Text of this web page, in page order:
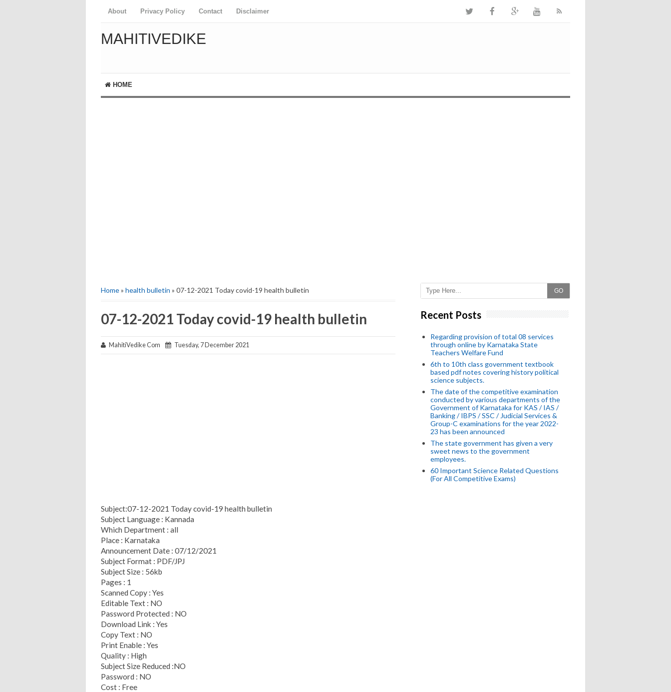
About Privacy Policy Contact Disclaimer
MAHITIVEDIKE
HOME
Home» health bulletin » 07-12-2021 Today covid-19 health bulletin
07-12-2021 Today covid-19 health bulletin
MahitiVedike Com Tuesday, 7 December 2021
Subject:07-12-2021 Today covid-19 health bulletin
Subject Language : Kannada
Which Department : all
Place : Karnataka
Announcement Date : 07/12/2021
Subject Format : PDF/JPJ
Subject Size : 56kb
Pages : 1
Scanned Copy : Yes
Editable Text : NO
Password Protected : NO
Download Link : Yes
Copy Text : NO
Print Enable : Yes
Quality : High
Subject Size Reduced :NO
Password : NO
Cost : Free
GO
Recent Posts
Regarding provision of total 08 services
through online by Karnataka State
Teachers Welfare Fund
6th to 10th class government textbook
based pdf notes covering history political
science subjects.
The date of the competitive examination
conducted by various departments of the
Government of Karnataka for KAS / IAS /
Banking / IBPS / SSC / Judicial Services &
Group-C examinations for the year 2022-
23 has been announced
The state government has given a very
sweet news to the government
employees.
60 Important Science Related Questions
(For All Competitive Exams)

WHAT THIS TASK INVOLVES:
Report every line of the preceding listing where the string "health" occurs.

ANSWER FOR THIS EXERCISE:
Home» health bulletin » 07-12-2021 Today covid-19 health bulletin
07-12-2021 Today covid-19 health bulletin
Subject:07-12-2021 Today covid-19 health bulletin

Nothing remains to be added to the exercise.